The result should be the listing below, restated exactly, with its pictures left out.

---------- Exercise data

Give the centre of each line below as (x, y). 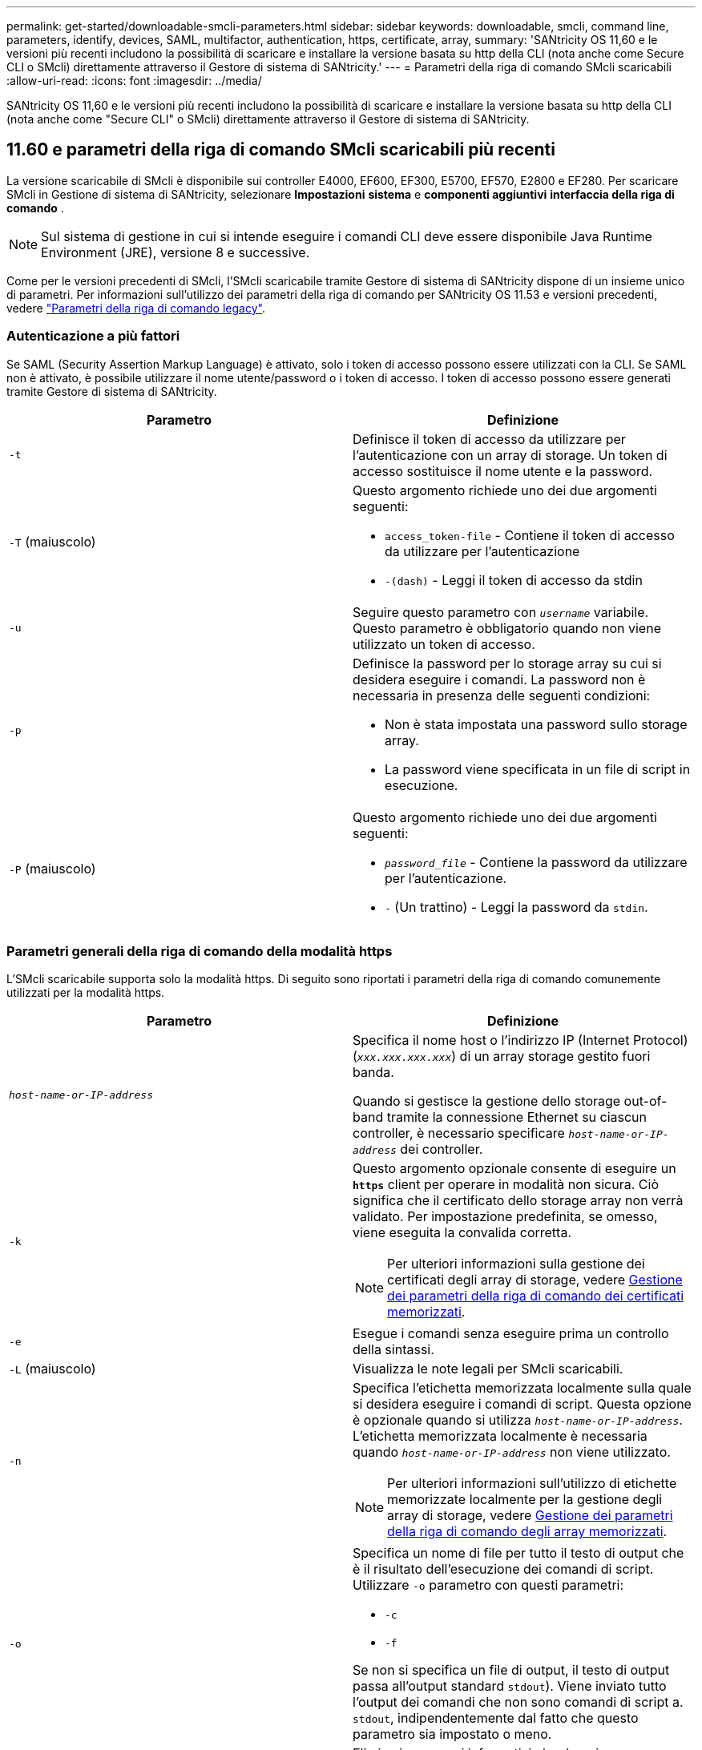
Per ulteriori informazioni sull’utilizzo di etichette (532, 1484)
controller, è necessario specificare (459, 1133)
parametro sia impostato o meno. (452, 1734)
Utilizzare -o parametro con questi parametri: (488, 1585)
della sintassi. (393, 1350)
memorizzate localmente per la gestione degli (525, 1500)
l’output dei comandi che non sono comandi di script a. (518, 1702)
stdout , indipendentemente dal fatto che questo (496, 1718)
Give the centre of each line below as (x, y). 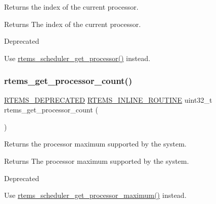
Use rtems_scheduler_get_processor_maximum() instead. (95, 195)
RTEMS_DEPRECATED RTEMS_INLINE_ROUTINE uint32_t (108, 99)
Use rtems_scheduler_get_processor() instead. (77, 58)
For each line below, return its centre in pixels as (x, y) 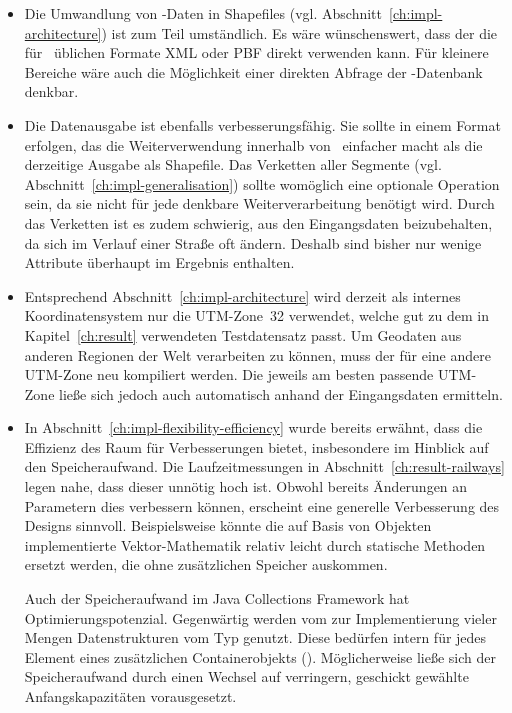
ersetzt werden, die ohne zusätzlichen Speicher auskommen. (206, 564)
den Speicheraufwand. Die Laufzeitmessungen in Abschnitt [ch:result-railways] (264, 466)
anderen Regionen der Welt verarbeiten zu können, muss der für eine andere (257, 354)
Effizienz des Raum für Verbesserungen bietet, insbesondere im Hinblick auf (256, 446)
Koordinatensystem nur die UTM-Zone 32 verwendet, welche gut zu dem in (256, 315)
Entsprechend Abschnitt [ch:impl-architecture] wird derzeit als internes (242, 295)
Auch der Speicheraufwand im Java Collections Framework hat (217, 598)
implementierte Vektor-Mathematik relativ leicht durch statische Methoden (255, 544)
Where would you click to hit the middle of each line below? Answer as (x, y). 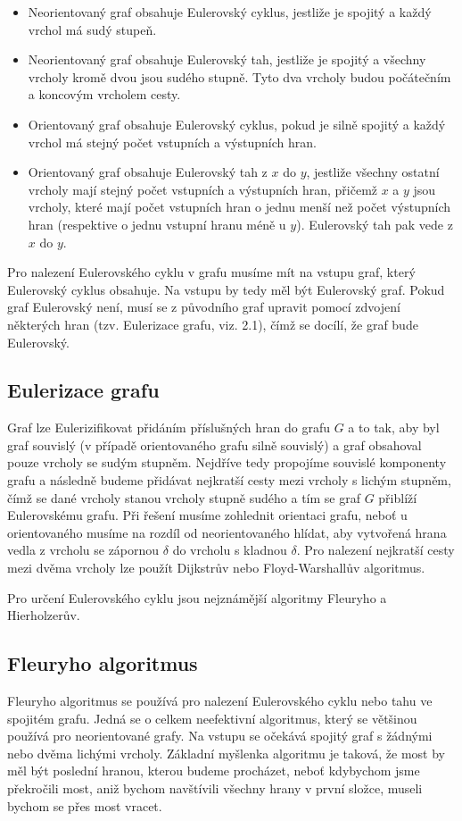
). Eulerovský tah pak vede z (375, 224)
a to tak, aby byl (394, 427)
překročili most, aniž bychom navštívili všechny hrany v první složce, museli (215, 788)
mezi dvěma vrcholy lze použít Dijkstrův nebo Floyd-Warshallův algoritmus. (216, 568)
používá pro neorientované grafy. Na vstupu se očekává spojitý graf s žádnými (220, 736)
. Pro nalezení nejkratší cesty (375, 550)
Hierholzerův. (44, 615)
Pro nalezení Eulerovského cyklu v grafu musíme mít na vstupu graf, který (211, 272)
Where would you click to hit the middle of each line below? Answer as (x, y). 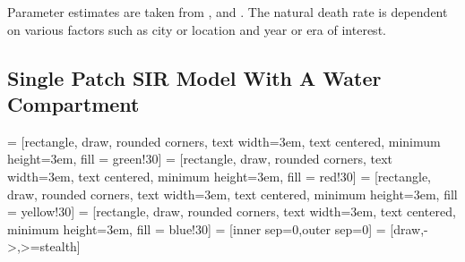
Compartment (73, 103)
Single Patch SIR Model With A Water (194, 77)
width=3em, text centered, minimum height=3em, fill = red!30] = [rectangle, (220, 176)
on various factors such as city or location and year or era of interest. (197, 29)
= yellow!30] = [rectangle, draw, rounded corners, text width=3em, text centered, (232, 211)
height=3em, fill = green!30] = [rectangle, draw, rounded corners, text (200, 159)
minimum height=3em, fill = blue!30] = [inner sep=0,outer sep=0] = (197, 228)
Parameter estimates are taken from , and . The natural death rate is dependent (228, 12)
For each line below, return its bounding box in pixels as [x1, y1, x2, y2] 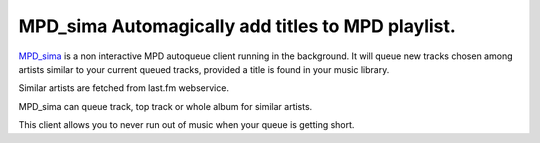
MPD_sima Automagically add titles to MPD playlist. [18, 15, 457, 37]
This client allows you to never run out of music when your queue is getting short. [18, 119, 355, 131]
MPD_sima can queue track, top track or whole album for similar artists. [18, 100, 313, 112]
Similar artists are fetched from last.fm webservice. [18, 82, 230, 94]
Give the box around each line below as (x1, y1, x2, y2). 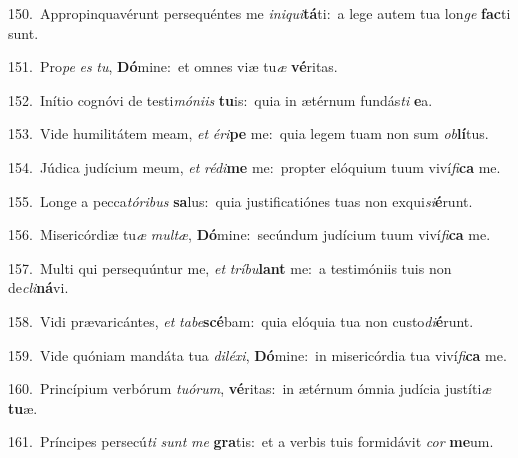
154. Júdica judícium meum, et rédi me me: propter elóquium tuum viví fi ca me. (8, 156, 501, 177)
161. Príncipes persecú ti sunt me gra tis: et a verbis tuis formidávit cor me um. (8, 431, 494, 452)
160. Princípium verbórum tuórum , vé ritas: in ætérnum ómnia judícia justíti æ (8, 378, 492, 399)
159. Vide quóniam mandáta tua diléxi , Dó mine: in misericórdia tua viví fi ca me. (8, 344, 507, 365)
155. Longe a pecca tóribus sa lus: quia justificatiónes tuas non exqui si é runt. (8, 190, 473, 211)
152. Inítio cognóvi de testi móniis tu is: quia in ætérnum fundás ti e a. (8, 89, 433, 110)
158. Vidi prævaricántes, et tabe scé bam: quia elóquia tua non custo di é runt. (8, 310, 474, 331)
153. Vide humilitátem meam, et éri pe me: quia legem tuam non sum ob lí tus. (8, 123, 489, 144)
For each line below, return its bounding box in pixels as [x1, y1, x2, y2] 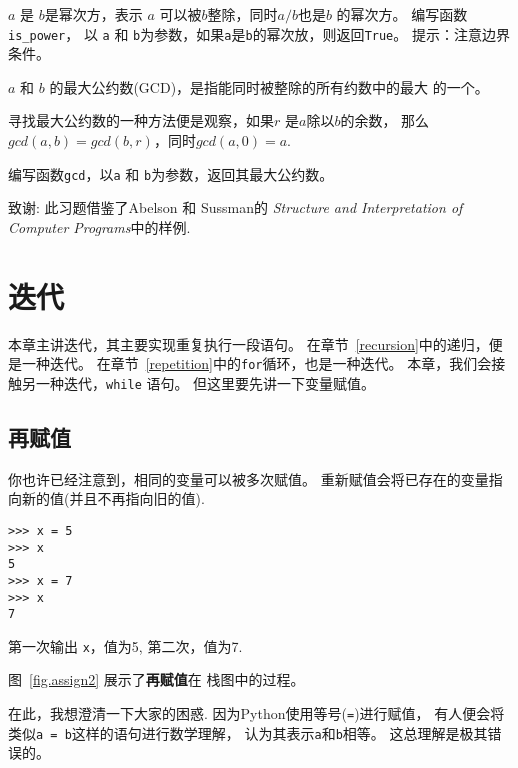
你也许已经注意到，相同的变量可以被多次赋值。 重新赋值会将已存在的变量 [8, 468, 489, 489]
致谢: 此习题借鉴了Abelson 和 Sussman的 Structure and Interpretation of [8, 197, 463, 218]
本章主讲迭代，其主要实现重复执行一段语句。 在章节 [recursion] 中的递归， [8, 333, 489, 354]
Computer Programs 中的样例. [8, 216, 191, 237]
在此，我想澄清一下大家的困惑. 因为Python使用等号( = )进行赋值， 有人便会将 [8, 703, 505, 724]
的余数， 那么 [340, 110, 430, 131]
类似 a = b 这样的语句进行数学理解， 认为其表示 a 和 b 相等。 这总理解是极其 [8, 722, 488, 743]
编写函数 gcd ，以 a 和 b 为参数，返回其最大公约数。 [8, 163, 334, 184]
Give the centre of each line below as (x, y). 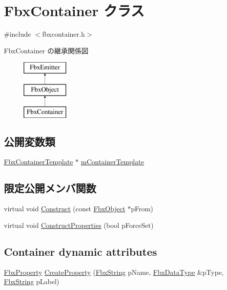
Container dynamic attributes (81, 251)
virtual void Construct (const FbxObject (65, 209)
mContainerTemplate (112, 162)
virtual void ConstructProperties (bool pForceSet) (79, 225)
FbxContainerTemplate (39, 162)
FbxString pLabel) (32, 281)
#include (18, 34)
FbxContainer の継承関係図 (46, 50)
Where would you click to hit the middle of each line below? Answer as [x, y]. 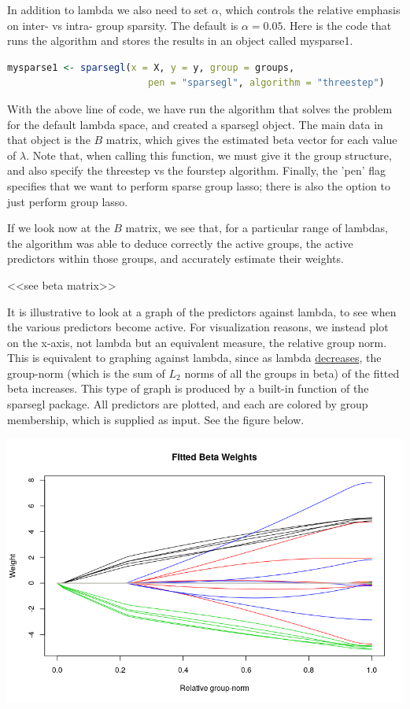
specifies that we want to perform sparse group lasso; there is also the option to [199, 185]
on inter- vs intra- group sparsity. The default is [123, 25]
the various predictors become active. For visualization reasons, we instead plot [198, 327]
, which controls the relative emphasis [309, 9]
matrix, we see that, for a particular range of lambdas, [257, 228]
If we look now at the [59, 228]
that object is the [49, 140]
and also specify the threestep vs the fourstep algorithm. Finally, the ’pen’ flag [197, 170]
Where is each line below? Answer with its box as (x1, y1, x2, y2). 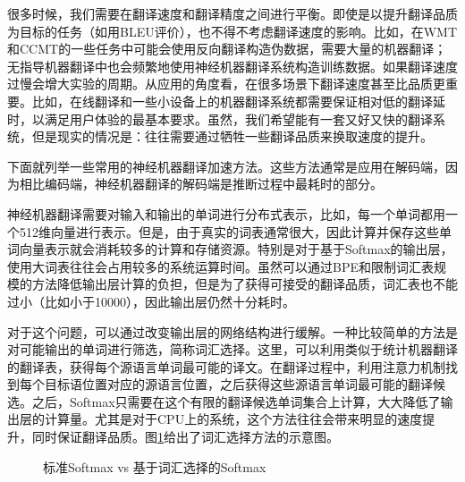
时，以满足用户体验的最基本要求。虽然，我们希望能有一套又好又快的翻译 (7, 109, 433, 128)
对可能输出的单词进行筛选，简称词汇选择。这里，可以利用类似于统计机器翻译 (7, 340, 458, 359)
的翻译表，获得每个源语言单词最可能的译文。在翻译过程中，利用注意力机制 (7, 357, 445, 376)
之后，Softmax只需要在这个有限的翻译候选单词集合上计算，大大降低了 (31, 392, 441, 410)
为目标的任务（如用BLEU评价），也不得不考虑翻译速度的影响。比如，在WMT (7, 21, 458, 40)
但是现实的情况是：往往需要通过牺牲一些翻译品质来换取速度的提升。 (31, 127, 433, 146)
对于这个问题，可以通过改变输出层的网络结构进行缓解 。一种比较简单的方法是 (7, 322, 458, 341)
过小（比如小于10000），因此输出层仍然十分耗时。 (7, 292, 295, 310)
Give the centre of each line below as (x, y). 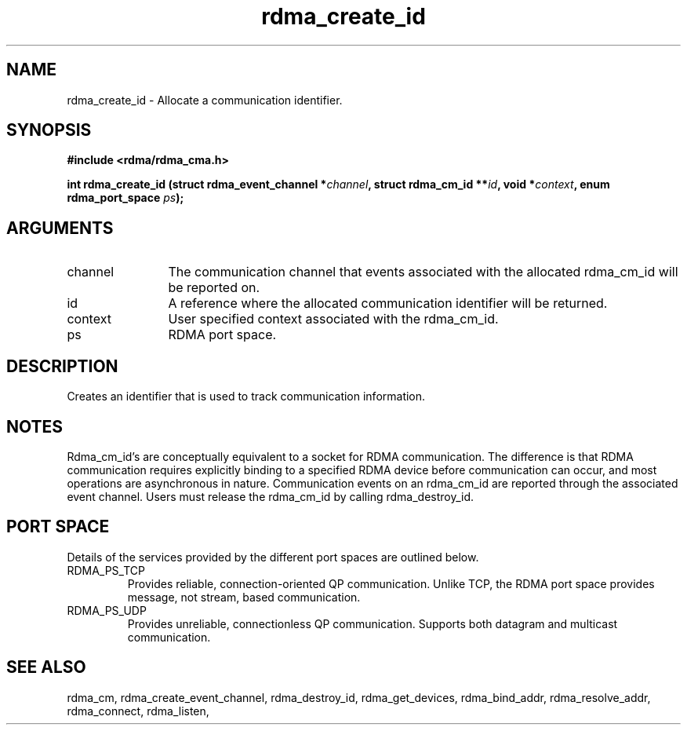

--------------------

--- Task answer ---
Give the centre of each line below as (x, y). 
Per ulteriori informazioni sull’utilizzo di etichette (532, 1484)
controller, è necessario specificare (459, 1133)
parametro sia impostato o meno. (452, 1734)
Utilizzare -o parametro con questi parametri: (488, 1585)
della sintassi. (393, 1350)
memorizzate localmente per la gestione degli (525, 1500)
l’output dei comandi che non sono comandi di script a. (518, 1702)
stdout , indipendentemente dal fatto che questo (496, 1718)
Give the centre of each line below as (x, y). 
Use rtems_scheduler_get_processor_maximum() instead. (95, 195)
RTEMS_DEPRECATED RTEMS_INLINE_ROUTINE uint32_t (108, 99)
Use rtems_scheduler_get_processor() instead. (77, 58)
For each line below, return its centre in pixels as (x, y) 
ersetzt werden, die ohne zusätzlichen Speicher auskommen. (206, 564)
den Speicheraufwand. Die Laufzeitmessungen in Abschnitt [ch:result-railways] (264, 466)
anderen Regionen der Welt verarbeiten zu können, muss der für eine andere (257, 354)
Effizienz des Raum für Verbesserungen bietet, insbesondere im Hinblick auf (256, 446)
Koordinatensystem nur die UTM-Zone 32 verwendet, welche gut zu dem in (256, 315)
Entsprechend Abschnitt [ch:impl-architecture] wird derzeit als internes (242, 295)
Auch der Speicheraufwand im Java Collections Framework hat (217, 598)
implementierte Vektor-Mathematik relativ leicht durch statische Methoden (255, 544)
Where would you click to hit the middle of each line below? Answer as (x, y). 
). Eulerovský tah pak vede z (375, 224)
a to tak, aby byl (394, 427)
překročili most, aniž bychom navštívili všechny hrany v první složce, museli (215, 788)
mezi dvěma vrcholy lze použít Dijkstrův nebo Floyd-Warshallův algoritmus. (216, 568)
používá pro neorientované grafy. Na vstupu se očekává spojitý graf s žádnými (220, 736)
. Pro nalezení nejkratší cesty (375, 550)
Hierholzerův. (44, 615)
Pro nalezení Eulerovského cyklu v grafu musíme mít na vstupu graf, který (211, 272)
Where would you click to hit the middle of each line below? Answer as (x, y). 
Compartment (73, 103)
Single Patch SIR Model With A Water (194, 77)
width=3em, text centered, minimum height=3em, fill = red!30] = [rectangle, (220, 176)
on various factors such as city or location and year or era of interest. (197, 29)
= yellow!30] = [rectangle, draw, rounded corners, text width=3em, text centered, (232, 211)
height=3em, fill = green!30] = [rectangle, draw, rounded corners, text (200, 159)
minimum height=3em, fill = blue!30] = [inner sep=0,outer sep=0] = (197, 228)
Parameter estimates are taken from , and . The natural death rate is dependent (228, 12)
For each line below, return its bounding box in pixels as [x1, y1, x2, y2] 
MPD_sima Automagically add titles to MPD playlist. [18, 15, 457, 37]
This client allows you to never run out of music when your queue is getting short. [18, 119, 355, 131]
MPD_sima can queue track, top track or whole album for similar artists. [18, 100, 313, 112]
Similar artists are fetched from last.fm webservice. [18, 82, 230, 94]
Give the box around each line below as (x1, y1, x2, y2). 
154. Júdica judícium meum, et rédi me me: propter elóquium tuum viví fi ca me. (8, 156, 501, 177)
161. Príncipes persecú ti sunt me gra tis: et a verbis tuis formidávit cor me um. (8, 431, 494, 452)
160. Princípium verbórum tuórum , vé ritas: in ætérnum ómnia judícia justíti æ (8, 378, 492, 399)
159. Vide quóniam mandáta tua diléxi , Dó mine: in misericórdia tua viví fi ca me. (8, 344, 507, 365)
155. Longe a pecca tóribus sa lus: quia justificatiónes tuas non exqui si é runt. (8, 190, 473, 211)
152. Inítio cognóvi de testi móniis tu is: quia in ætérnum fundás ti e a. (8, 89, 433, 110)
158. Vidi prævaricántes, et tabe scé bam: quia elóquia tua non custo di é runt. (8, 310, 474, 331)
153. Vide humilitátem meam, et éri pe me: quia legem tuam non sum ob lí tus. (8, 123, 489, 144)
For each line below, return its bounding box in pixels as [x1, y1, x2, y2] 
你也许已经注意到，相同的变量可以被多次赋值。 重新赋值会将已存在的变量 [8, 468, 489, 489]
致谢: 此习题借鉴了Abelson 和 Sussman的 Structure and Interpretation of [8, 197, 463, 218]
本章主讲迭代，其主要实现重复执行一段语句。 在章节 [recursion] 中的递归， [8, 333, 489, 354]
Computer Programs 中的样例. [8, 216, 191, 237]
在此，我想澄清一下大家的困惑. 因为Python使用等号( = )进行赋值， 有人便会将 [8, 703, 505, 724]
的余数， 那么 [340, 110, 430, 131]
类似 a = b 这样的语句进行数学理解， 认为其表示 a 和 b 相等。 这总理解是极其 [8, 722, 488, 743]
编写函数 gcd ，以 a 和 b 为参数，返回其最大公约数。 [8, 163, 334, 184]
Give the centre of each line below as (x, y). 
Container dynamic attributes (81, 251)
virtual void Construct (const FbxObject (65, 209)
mContainerTemplate (112, 162)
virtual void ConstructProperties (bool pForceSet) (79, 225)
FbxContainerTemplate (39, 162)
FbxString pLabel) (32, 281)
#include (18, 34)
FbxContainer の継承関係図 (46, 50)
Where would you click to hit the middle of each line below? Answer as [x, y]. 
specifies that we want to perform sparse group lasso; there is also the option to [199, 185]
on inter- vs intra- group sparsity. The default is [123, 25]
the various predictors become active. For visualization reasons, we instead plot [198, 327]
, which controls the relative emphasis [309, 9]
matrix, we see that, for a particular range of lambdas, [257, 228]
If we look now at the [59, 228]
that object is the [49, 140]
and also specify the threestep vs the fourstep algorithm. Finally, the ’pen’ flag [197, 170]
Where is each line below? Answer with its box as (x1, y1, x2, y2). 
时，以满足用户体验的最基本要求。虽然，我们希望能有一套又好又快的翻译 (7, 109, 433, 128)
对可能输出的单词进行筛选，简称词汇选择。这里，可以利用类似于统计机器翻译 (7, 340, 458, 359)
的翻译表，获得每个源语言单词最可能的译文。在翻译过程中，利用注意力机制 (7, 357, 445, 376)
之后，Softmax只需要在这个有限的翻译候选单词集合上计算，大大降低了 (31, 392, 441, 410)
为目标的任务（如用BLEU评价），也不得不考虑翻译速度的影响。比如，在WMT (7, 21, 458, 40)
但是现实的情况是：往往需要通过牺牲一些翻译品质来换取速度的提升。 (31, 127, 433, 146)
对于这个问题，可以通过改变输出层的网络结构进行缓解 。一种比较简单的方法是 (7, 322, 458, 341)
过小（比如小于10000），因此输出层仍然十分耗时。 (7, 292, 295, 310)
Give the centre of each line below as (x, y). 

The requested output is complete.